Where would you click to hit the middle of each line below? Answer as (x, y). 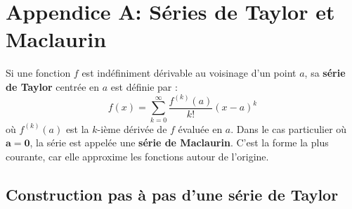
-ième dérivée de (132, 128)
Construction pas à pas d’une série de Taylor (172, 194)
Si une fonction (38, 73)
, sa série (325, 73)
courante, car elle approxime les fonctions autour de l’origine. (137, 156)
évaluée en (200, 128)
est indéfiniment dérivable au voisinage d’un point (189, 73)
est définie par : (144, 86)
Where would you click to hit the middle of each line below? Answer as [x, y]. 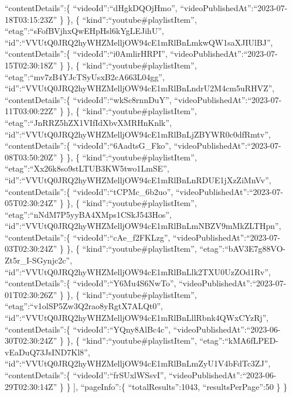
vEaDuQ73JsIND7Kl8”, [47, 352]
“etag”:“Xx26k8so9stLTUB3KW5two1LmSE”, [87, 168]
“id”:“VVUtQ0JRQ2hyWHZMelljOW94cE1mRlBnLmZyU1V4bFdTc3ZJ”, [138, 363]
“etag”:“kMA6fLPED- [239, 340]
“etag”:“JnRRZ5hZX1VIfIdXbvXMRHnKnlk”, [88, 122]
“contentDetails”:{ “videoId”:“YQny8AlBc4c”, [88, 329]
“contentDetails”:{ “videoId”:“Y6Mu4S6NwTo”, [91, 283]
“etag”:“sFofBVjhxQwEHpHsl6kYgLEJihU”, [84, 31]
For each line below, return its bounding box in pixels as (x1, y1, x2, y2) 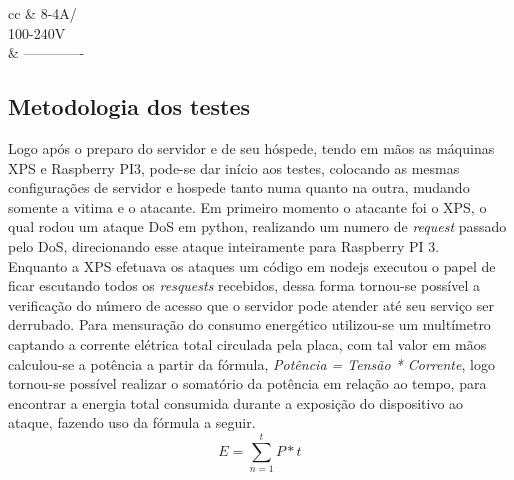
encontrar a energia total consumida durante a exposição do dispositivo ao (8, 392, 464, 413)
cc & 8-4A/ (8, 3, 77, 23)
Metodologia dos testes (8, 91, 251, 122)
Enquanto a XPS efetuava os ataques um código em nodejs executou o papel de (8, 255, 496, 276)
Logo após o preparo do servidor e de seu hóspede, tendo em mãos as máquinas (8, 137, 495, 158)
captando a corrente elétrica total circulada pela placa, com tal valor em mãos (8, 333, 487, 354)
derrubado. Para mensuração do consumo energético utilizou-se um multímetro (8, 314, 491, 335)
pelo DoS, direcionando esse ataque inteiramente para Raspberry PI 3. (8, 235, 440, 256)
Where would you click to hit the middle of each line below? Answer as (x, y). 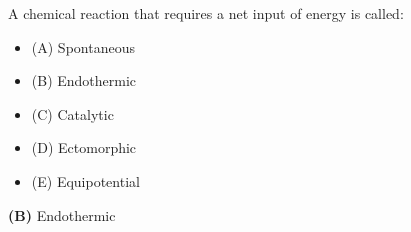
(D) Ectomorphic (84, 147)
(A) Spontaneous (83, 46)
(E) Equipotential (85, 180)
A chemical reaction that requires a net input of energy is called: (206, 13)
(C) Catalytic (72, 113)
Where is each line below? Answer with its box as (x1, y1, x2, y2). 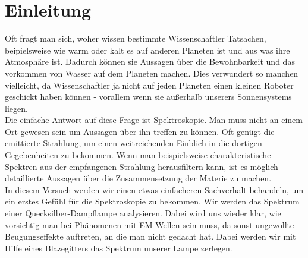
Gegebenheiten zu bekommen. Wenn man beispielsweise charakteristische (5, 149, 271, 161)
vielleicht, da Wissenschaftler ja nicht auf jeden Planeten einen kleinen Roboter (5, 78, 294, 91)
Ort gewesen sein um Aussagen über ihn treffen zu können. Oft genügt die (5, 125, 275, 137)
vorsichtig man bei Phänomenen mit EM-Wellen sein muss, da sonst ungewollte (5, 218, 294, 231)
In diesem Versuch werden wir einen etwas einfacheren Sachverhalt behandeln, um (5, 183, 304, 196)
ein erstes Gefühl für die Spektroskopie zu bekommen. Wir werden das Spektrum (5, 195, 300, 207)
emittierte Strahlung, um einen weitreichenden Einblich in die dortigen (5, 137, 262, 149)
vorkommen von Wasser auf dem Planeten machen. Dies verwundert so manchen (5, 67, 298, 79)
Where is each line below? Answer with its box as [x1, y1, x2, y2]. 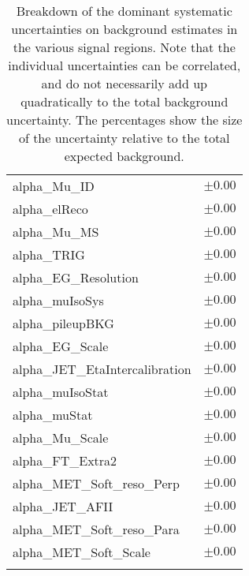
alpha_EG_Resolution [13, 268, 139, 286]
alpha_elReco [13, 200, 88, 218]
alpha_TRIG [13, 245, 85, 264]
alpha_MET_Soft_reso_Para [13, 520, 180, 538]
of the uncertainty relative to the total [18, 129, 230, 147]
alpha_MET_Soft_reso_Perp [13, 474, 180, 492]
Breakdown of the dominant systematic [16, 2, 232, 20]
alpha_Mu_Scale [13, 428, 109, 447]
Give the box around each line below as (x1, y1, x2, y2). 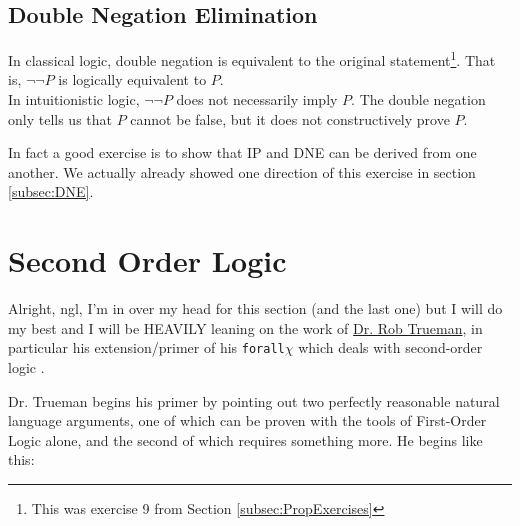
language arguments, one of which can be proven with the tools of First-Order (8, 410, 487, 431)
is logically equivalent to (58, 69, 207, 90)
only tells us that (8, 108, 112, 129)
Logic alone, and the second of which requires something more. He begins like (8, 429, 483, 450)
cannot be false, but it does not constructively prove (130, 108, 450, 129)
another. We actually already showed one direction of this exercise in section (8, 161, 476, 182)
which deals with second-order (298, 337, 483, 358)
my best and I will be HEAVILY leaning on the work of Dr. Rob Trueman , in (8, 317, 483, 338)
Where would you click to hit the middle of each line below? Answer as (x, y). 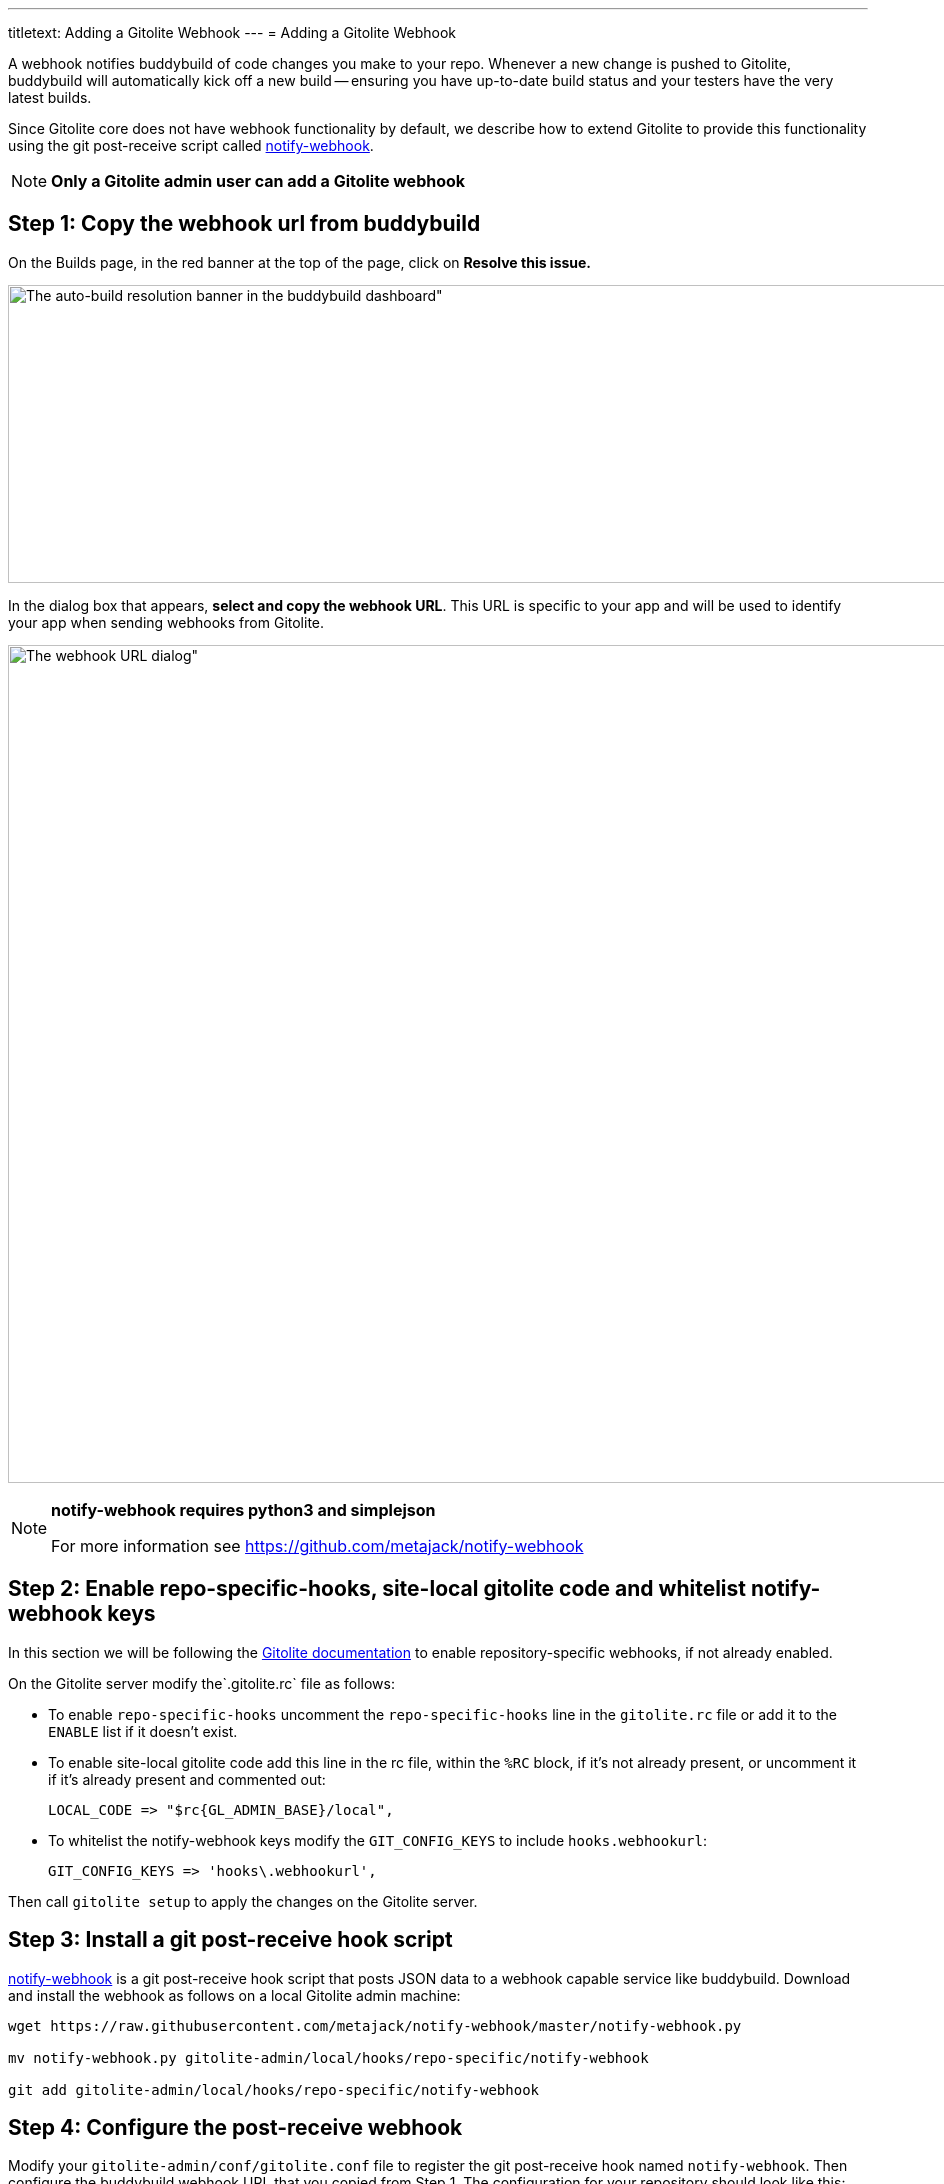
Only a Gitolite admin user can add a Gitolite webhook (258, 181)
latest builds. (50, 97)
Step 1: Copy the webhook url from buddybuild (244, 224)
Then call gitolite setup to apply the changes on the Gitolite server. (243, 1901)
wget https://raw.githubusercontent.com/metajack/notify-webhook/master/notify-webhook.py (375, 2025)
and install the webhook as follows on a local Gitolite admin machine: (234, 1995)
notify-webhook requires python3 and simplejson (243, 1509)
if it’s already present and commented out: (187, 1779)
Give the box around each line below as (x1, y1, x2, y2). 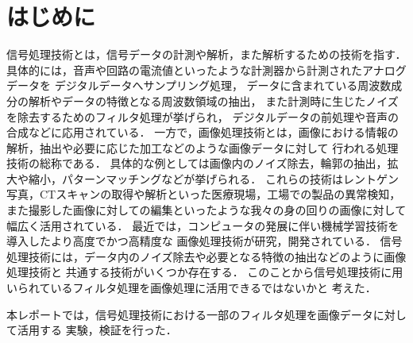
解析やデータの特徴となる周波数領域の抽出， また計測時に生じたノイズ (28, 92, 399, 109)
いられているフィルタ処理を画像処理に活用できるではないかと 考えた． (6, 279, 376, 296)
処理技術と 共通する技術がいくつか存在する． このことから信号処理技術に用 (6, 264, 403, 280)
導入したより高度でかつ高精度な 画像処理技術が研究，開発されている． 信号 (6, 233, 403, 249)
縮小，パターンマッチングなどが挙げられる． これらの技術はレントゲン (28, 170, 399, 187)
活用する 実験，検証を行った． (17, 322, 177, 338)
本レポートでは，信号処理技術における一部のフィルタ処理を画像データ (6, 306, 373, 322)
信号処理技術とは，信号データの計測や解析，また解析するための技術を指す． (6, 46, 407, 63)
==================================================
Work request:
Your task is to find every line above containing the word "contentDetails" and copy it.

Exercise solution:
“contentDetails”:{ “videoId”:“YQny8AlBc4c”, [88, 329]
“contentDetails”:{ “videoId”:“Y6Mu4S6NwTo”, [91, 283]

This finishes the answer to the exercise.